Somehow that didn’t surprise me, but it didn’t seem the time to pursue it.
“What I’m going to ask you to do involves considerable risk,” I said. “But I’m talking like a lawyer. In plain language, it’s likely you’re going to get killed. But if we wait here, getting killed is a certainty.”
He actually jumped up and down, like a kid who’s been chosen for a team for the first time in his life.
“I can do it.”
I opened the bottom drawer of the upended desk and pulled out one of the spare round-brimmed hats I favored. I would have given him the ratty one I’d worn after I lost my Boss of the Plains, but that was knocked off my head back in Elmira’s office.
“This will give you good luck,” I said. I’m not a superstitious man, not exactly, but I’d kept this relic even though it had not one, but two bullet holes and had been trampled by a horse. As I’d emerged unscathed from both incidents, I allowed myself to speculate there may have been some supernatural powers connected with it. It was worth keeping, but not wearing. A man has to have some pride in his appearance.
I gave him a holster that, when adjusted to the first belt-hole, barely stayed up. Against my better judgment I let him keep a revolver, the one that I remembered to retrieve from Droopy, and I left it loaded.
“Your mission,” I said, noting how he puffed up when hearing the word, “is to draw fire and attention away from me. When we go out, run left, and run like hell. Cut in back of the buildings and keep dodging and ducking. And then get to your horse if you can. If not, steal one. And then ride to Austin and tell Munro or Harbold the story and tell them to get here yesterday.”
/> I wrote down both addresses, moving over to write by the light of lamp on the cabinet, and it occurred to me that I had no idea how long I’d been unconscious and knew only that it had been dark when I woke up. My timepiece was missing and probably in the possession of Stinky or Droopy, but I’d only patted them down for guns.

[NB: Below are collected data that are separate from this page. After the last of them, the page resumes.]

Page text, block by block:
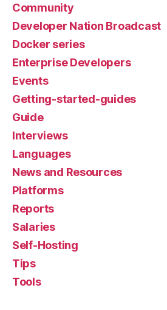
Community
Developer Nation Broadcast
Docker series
Enterprise Developers
Events
Getting-started-guides
Guide
Interviews
Languages
News and Resources
Platforms
Reports
Salaries
Self-Hosting
Tips
Tools

“Do you know what time it is?”
He dug an expensive-looking watch out of his vest pocket and popped the cover.
“It’s 2:37.”
“There’ll be enough light to see by in about three-and-a-half hours. Right now, the darkness is our enemy and our friend, but we’ll know for sure what we’re up against at dawn.”
“Do I run now?”
“No,” I said, “I need to a minute to figure out the second part of this plan.”’
“Well, for starters, why don’t I run out the back door?”

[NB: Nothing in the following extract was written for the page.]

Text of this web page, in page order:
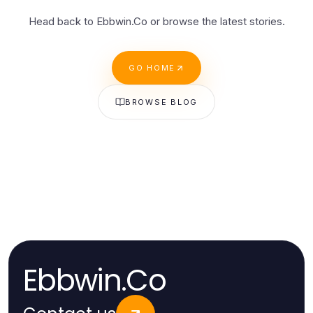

I paused and vaguely waved toward the rear of the office, finishing the gesture with my palm up.
“There isn’t a back door.”
His eyes swept all twenty feet of the back wall several times, and then he nodded and said, “Oh.”

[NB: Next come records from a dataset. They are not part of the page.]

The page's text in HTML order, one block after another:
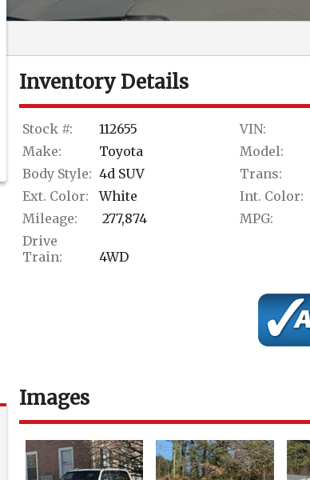
Inventory Details
Stock #: 112655 VIN:
Make:
Toyota Model:
Body Style: 4d SUV Trans:
Ext. Color:
White Int. Color:
Mileage:
277,874 MPG:
Drive
Train:
4WD
Images

I was getting a bad feeling about all this, but there was no turning back now.
But while we were inspecting the back of the room I figured out Part Two.
It just might work, I told myself, and if it didn’t it would give Carmody a hell of a story to tell at my funeral.
Chapter 54
Out of spite I made Davis take off his pants, too, even though I wouldn’t be using them.
I also made him stuff the blanket from the cot through the bars. I wrapped it around me a couple times to add bulk.
There was a quarter moon and it was clear, so there would be enough light to make out shapes. I was tempted to lift one of the slats on the window to gauge the light level, but didn’t want to risk drawing fire.
Big cities and some of the bigger towns have coal-gas lamps on the streets, and some places use a couple of outdoor oil lamps burning through the night. In the backwater, though, we relied on the moon, the stars, and light spilling out from whatever building was still illuminated in the late night and early morning.